Theoretical Analysis

Convergence Proof

The paper provides convergence analysis for SCALEFL, proving under standard assumptions (smoothness, bounded gradients):

(1/R) Σ E[||∇L^r_t(Θ^r_(g,t))||^2] ≤ Ψ/√R

That is, the average gradient norm converges to 0, and the model converges to a stable point.

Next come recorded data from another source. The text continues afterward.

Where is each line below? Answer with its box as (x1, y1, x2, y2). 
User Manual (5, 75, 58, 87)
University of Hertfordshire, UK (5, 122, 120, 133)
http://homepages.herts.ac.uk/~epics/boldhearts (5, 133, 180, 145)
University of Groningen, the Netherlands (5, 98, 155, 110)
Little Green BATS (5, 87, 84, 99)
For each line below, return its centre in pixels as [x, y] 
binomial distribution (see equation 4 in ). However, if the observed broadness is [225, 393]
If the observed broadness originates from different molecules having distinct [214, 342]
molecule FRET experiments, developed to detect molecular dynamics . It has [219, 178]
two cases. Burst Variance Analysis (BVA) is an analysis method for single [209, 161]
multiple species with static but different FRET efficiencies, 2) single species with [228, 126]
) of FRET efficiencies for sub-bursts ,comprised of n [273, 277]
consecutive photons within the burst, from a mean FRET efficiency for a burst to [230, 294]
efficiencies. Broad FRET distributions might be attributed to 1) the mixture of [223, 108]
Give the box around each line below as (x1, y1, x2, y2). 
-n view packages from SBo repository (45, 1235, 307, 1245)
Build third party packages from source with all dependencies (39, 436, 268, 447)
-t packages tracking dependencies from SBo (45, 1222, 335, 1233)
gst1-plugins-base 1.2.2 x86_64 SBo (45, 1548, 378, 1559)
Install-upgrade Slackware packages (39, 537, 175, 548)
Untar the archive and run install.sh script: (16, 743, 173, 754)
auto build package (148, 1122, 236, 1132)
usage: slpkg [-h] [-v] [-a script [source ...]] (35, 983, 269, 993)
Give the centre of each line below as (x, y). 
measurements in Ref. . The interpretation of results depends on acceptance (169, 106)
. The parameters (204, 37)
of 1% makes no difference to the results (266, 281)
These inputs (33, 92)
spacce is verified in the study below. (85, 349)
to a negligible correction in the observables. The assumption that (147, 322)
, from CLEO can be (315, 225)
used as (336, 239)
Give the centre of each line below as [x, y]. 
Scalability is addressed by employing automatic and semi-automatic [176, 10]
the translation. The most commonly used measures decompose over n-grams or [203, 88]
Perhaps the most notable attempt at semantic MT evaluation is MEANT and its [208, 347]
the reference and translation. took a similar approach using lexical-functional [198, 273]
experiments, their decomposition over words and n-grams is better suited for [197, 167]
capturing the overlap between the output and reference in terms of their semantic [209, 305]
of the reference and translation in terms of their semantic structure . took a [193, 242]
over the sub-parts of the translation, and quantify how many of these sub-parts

Conclusions and Discussion

Main Conclusions

SCALEFL successfully addresses the memory wall problem in FL, enabling resource-constrained devices to participate in training
Curriculum Mentor and Training Harmonizer effectively mitigate core challenges of sequential block-wise training
Achieves significant performance improvements and memory savings across multiple datasets and models

Limitations

Block Partitioning Strategy: The paper does not deeply discuss optimal block partitioning methods
Communication Overhead: While reducing memory usage, it may increase communication rounds
Hyperparameter Sensitivity: Setting λt and γt requires careful tuning

Future Directions

Adaptive block partitioning strategies
Integration with other FL optimization techniques
Validation in larger-scale practical deployments

In-Depth Evaluation

Strengths

Problem Importance: Addresses a critical bottleneck in practical FL deployment
Method Novelty: Curriculum-aware training objectives and parameter synergistic adaptation schemes are original
Theoretical Foundation: Analysis based on information bottleneck theory provides solid theoretical support
Experimental Comprehensiveness: Covers multiple models, datasets, and real hardware testing
Practical Value: Significant memory savings and performance improvements have practical application value

Weaknesses

Complexity: The introduction of two components increases system complexity
Hyperparameter Tuning: Parameters like λt, γt require tuning for different scenarios
Communication Analysis: Lacks detailed analysis of communication overhead
Convergence Speed: While single-round training is faster, total convergence rounds may increase

Impact

Academic Contribution: Provides new insights for resource-constrained FL
Practical Value: Can be deployed in resource-limited environments like mobile devices
Reproducibility: Provides detailed experimental settings and parameter configurations

Applicable Scenarios

Mobile Device FL: Memory-constrained scenarios like smartphones and IoT devices
Edge Computing: Environments with limited edge server resources
Large Model Training: Scenarios requiring training large models with limited device resources

References

The paper cites important works in the FL domain, including FedAvg, HeteroFL, FedRolex and other classical methods, as well as theoretical foundations like information bottleneck theory and HSIC, with comprehensive and authoritative references.

Overall Assessment: This is a high-quality federated learning paper that proposes innovative solutions to critical problems in practical deployment. The method design is sound, experimental validation is comprehensive, theoretical analysis is complete, and it possesses significant academic and practical value.